Personalized stools come in a variety of styles each as
unique as the user. For example, Crown Seating sculpts out the
area in the back of the seat pan to relieve pressure on the tailbone
and rounds the front sides of the pan to relieve pressure
under the thighs which increases blood flow to the lower legs
(it's shaped like a bicycle seat) and especially beneficial for
women users. RPG Dental allows for a forward tilt waterfall
design, thereby allowing the clinician to maintain a healthy
amount of natural lordosis in the lower back. And as another
example, Orascoptic was one of the first to utilize armrests to
aid in neck and shoulder relief.
Many clinicians are starting to prefer a small, but extra
thick lumbar backrest, which provides a proprioceptive quality,
allowing continuous feedback to the spine, both in the
active as well as the passive position. Conversely, many female
clinicians are favoring the saddle-type stool with no backrest
because it aids in moving the pelvis into a more anteriorverted
position. This allows the clinician to sit
softly or almost stand while working.
Assembling all the beneficial features
noted above into an effective stool/chair
was the brainchild of Le Mans race car
winner and owner of Crown Seating, Steve
Knight. The new innovative chair called
the Virtù was unveiled at the recent
Chicago Midwinter Meeting. It has a
patented ZenWave motion that provides
mild support while in a forward tilt position
(which opens the hips to approximately
130 degrees), allows the pelvis to
rotate forward in a natural position (which
permits the pelvis to be more anteverted)
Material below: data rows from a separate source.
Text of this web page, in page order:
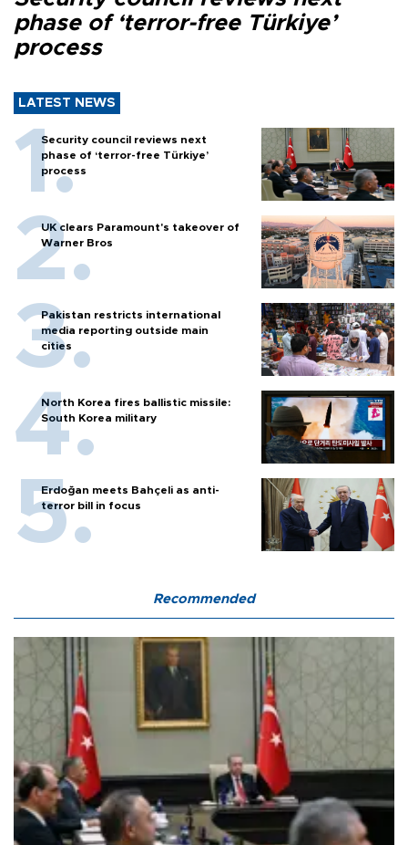
phase of ‘terror-free Türkiye’
process
LATEST NEWS
Security council reviews next
phase of ‘terror-free Türkiye’
process
UK clears Paramount's takeover of
Warner Bros
Pakistan restricts international
media reporting outside main
cities
North Korea fires ballistic missile:
South Korea military
Erdoğan meets Bahçeli as anti-
terror bill in focus
Recommended
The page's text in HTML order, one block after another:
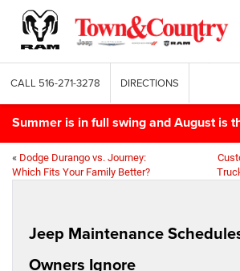
CALL 516-271-3278 DIRECTIONS
Summer is in full swing and August is
« Dodge Durango vs. Journey:
Which Fits Your Family Better?
Jeep Maintenance
Owners Ignore
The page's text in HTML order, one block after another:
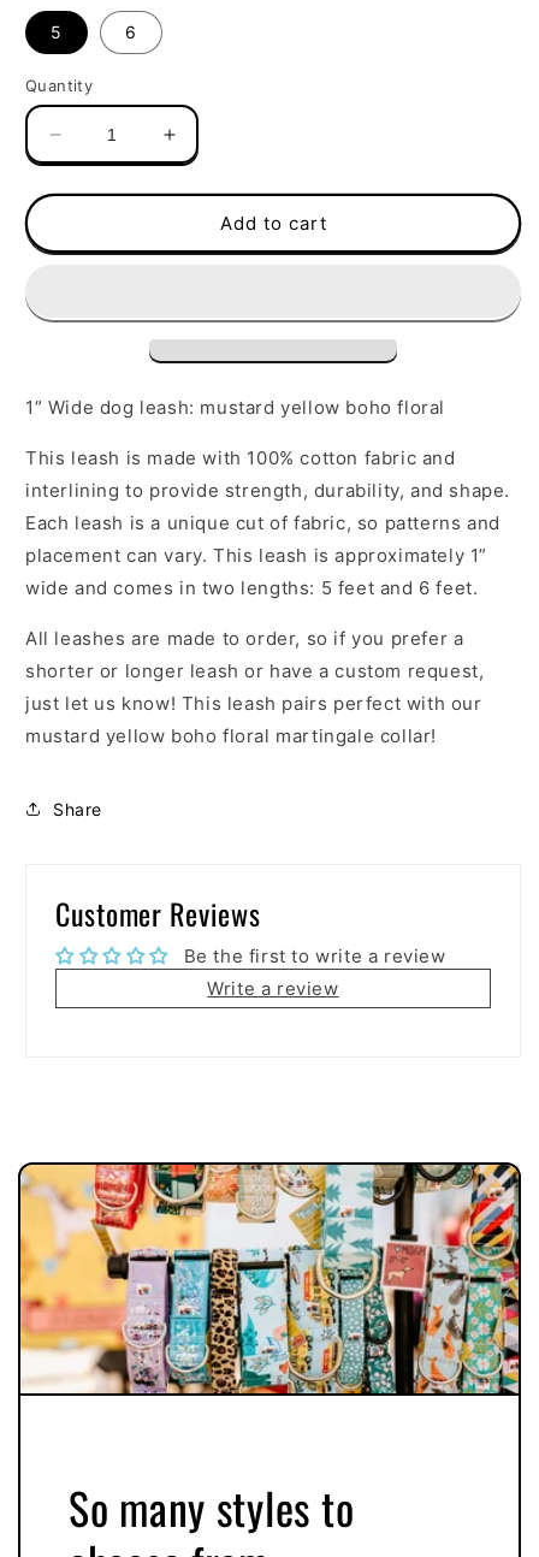
5 6
Quantity
Decrease
quantity
for
|
Boho
Increase
quantity
for
Leash
|
Boho
Floral
Add to cart
1” Wide dog leash: mustard yellow boho floral
This leash is made with 100% cotton fabric and
interlining to provide strength, durability, and shape.
Each leash is a unique cut of fabric, so patterns and
placement can vary. This leash is approximately 1”
wide and comes in two lengths: 5 feet and 6 feet.
All leashes are made to order, so if you prefer a
shorter or longer leash or have a custom request,
just let us know! This leash pairs perfect with our
mustard yellow boho floral martingale collar!
Share
Customer Reviews
Be the first to write a review
Write a review
So many styles to
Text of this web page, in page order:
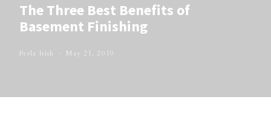
The Three Best Benefits of
Basement Finishing
Perla Irish May 21, 2019
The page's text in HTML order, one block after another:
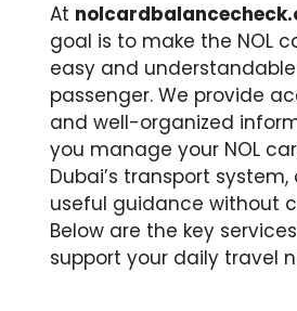
At
goal is to make the NOL
easy and
passenger. We provide
and well-organized
you manage your NOL
Dubai’s transport
useful guidance without
Below are the key
support your daily travel
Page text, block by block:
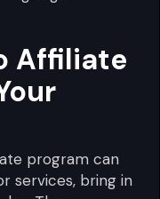
Affiliate
program can
services, bring in
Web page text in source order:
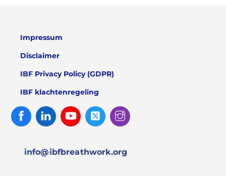
Impressum
Disclaimer
IBF Privacy Policy (GDPR)
IBF klachtenregeling
FacebookLinked
In
Youtube Twitter
info@ibfbreathwork.org
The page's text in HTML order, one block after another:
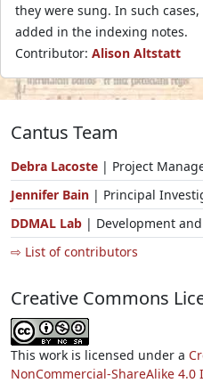
they were sung. In such
added in the indexing notes.
Contributor: Alison Altstatt
Cantus Team
Debra Lacoste | Project
Jennifer Bain | Principal
DDMAL Lab | Development
⇨ List of contributors
Creative Commons
This work is licensed under a
NonCommercial-ShareAlike
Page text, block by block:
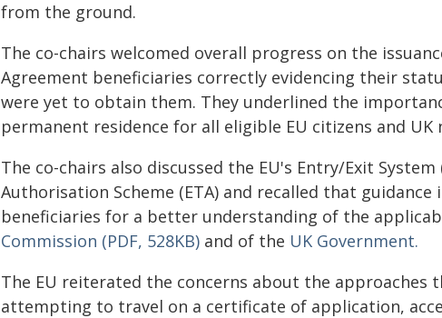
from the ground.
The co-chairs welcomed overall progress on the
Agreement beneficiaries correctly evidencing their
were yet to obtain them. They underlined the
permanent residence for all eligible EU citizens and
The co-chairs also discussed the EU's Entry/Exit System
Authorisation Scheme (ETA) and recalled that
beneficiaries for a better understanding of the
Commission (PDF, 528KB) and of the UK Government.
The EU reiterated the concerns about the approaches
attempting to travel on a certificate of application,
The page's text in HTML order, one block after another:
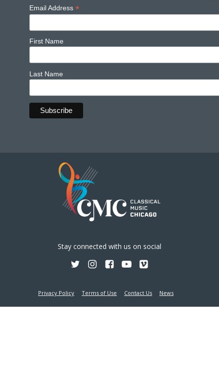
Stay connected with us on social
Privacy Policy Terms of Use Contact Us News
Email Address *
First Name
Last Name
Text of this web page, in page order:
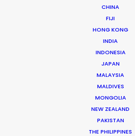
CHINA
FIJI
HONG KONG
INDIA
INDONESIA
JAPAN
MALAYSIA
MALDIVES
MONGOLIA
NEW ZEALAND
PAKISTAN
THE PHILIPPINES
Andrew Wareham
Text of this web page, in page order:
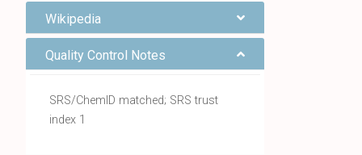
Wikipedia
Quality Control Notes
SRS/ChemID matched; SRS trust
index 1
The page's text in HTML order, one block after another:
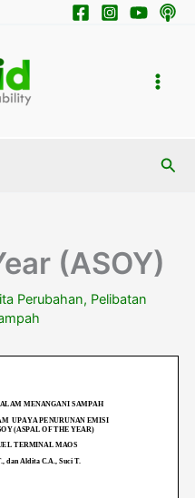
(ASOY)
Perubahan, Pelibatan
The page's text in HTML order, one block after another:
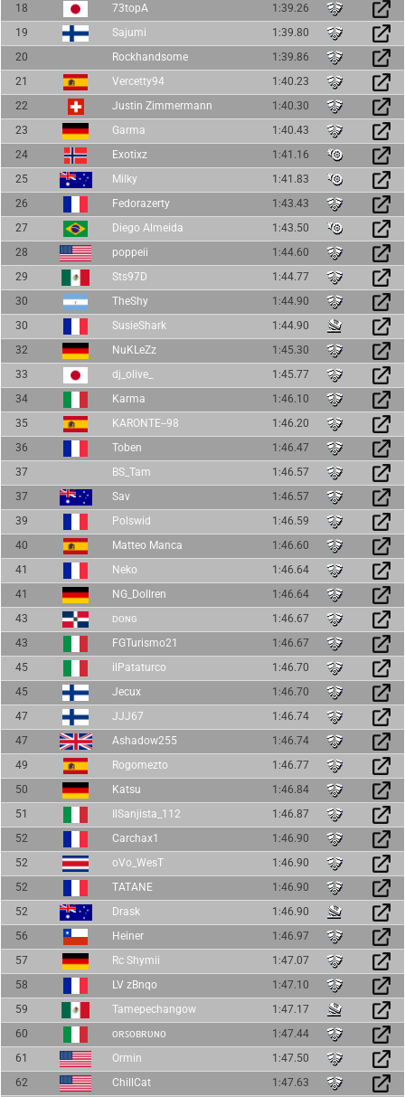
18
73topA
1:39.26
19
Sajumi
1:39.80
20
Rockhandsome
1:39.86
21
Vercetty94
1:40.23
22
Justin Zimmermann
1:40.30
23
Garma
1:40.43
24
Exotixz
1:41.16
25
Milky
1:41.83
26
Fedorazerty
1:43.43
27
Diego Almeida
1:43.50
28
poppeii
1:44.60
29
Sts97D
1:44.77
30
TheShy
1:44.90
30
SusieShark
1:44.90
32
NuKLeZz
1:45.30
33
dj_olive_
1:45.77
34
Karma
1:46.10
35
KARONTE--98
1:46.20
36
Toben
1:46.47
37
BS_Tam
1:46.57
37
Sav
1:46.57
39
Polswid
1:46.59
40
Matteo Manca
1:46.60
41
Neko
1:46.64
41
NG_Dollren
1:46.64
43
ᴅᴏɴɢ
1:46.67
43
FGTurismo21
1:46.67
45
ilPataturco
1:46.70
45
Jecux
1:46.70
47
JJJ67
1:46.74
47
Ashadow255
1:46.74
49
Rogomezto
1:46.77
50
Katsu
1:46.84
51
IlSanjista_112
1:46.87
52
Carchax1
1:46.90
52
oVo_WesT
1:46.90
52
TATANE
1:46.90
52
Drask
1:46.90
56
Heiner
1:46.97
57
Rc Shymii
1:47.07
58
LV zBnqo
1:47.10
59
Tamepechangow
1:47.17
60
ᴏʀꜱᴏʙʀᴜɴᴏ
1:47.44
61
Ormin
1:47.50
62
ChillCat
1:47.63
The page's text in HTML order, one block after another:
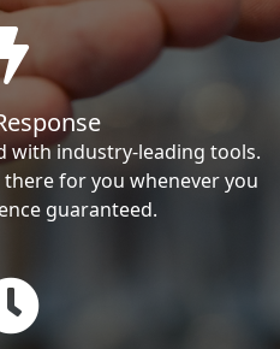
with industry-leading tools.
for you whenever you
guaranteed.

and aligns the spine (keeping it neutral
and unstressed) thereby protecting the
spine from further injury. The best component
is that the backrest moves with the
operator in both the active and passive
positions, which massages the vulnerable
lumbar region, promoting blood flow and
nutrients to the lower back muscles and
intervertebral discs. This chair/stool collectively puts all the
important and vital components of stool ergonomics together.
We have come a long way from wooden chairs and overstuffed
stools. Today, the operator demands more comfort and
function while working. But, choosing a stool can be as complex
as the spine itself; every body is different. What might
work for one body might not work for another. When in the
market, try different types of stools for a period of time. See
what works for you.
References
- Nachemson, A.The lumbar spine, an orthopaedic challenge. Spine 1976; 1(1):59-71.
- Retrieved from en.wikipedia.org/wiki/History_of_the_chair. February 23, 2011.
- Wynbrandt, J.The Excruciating History of Dentistry. St. Martin's Press; New York, NY;
1998: pp 202-205.
- Official Gazette of the United States Patent Office. Jan. 12, 1909: Volume 138; pp.
292-293.
- Knight, Steven R. The Art of Humaneering: Designing a Better Stool for Women.
Sullivan Schein Sidekick, Summer, 2006.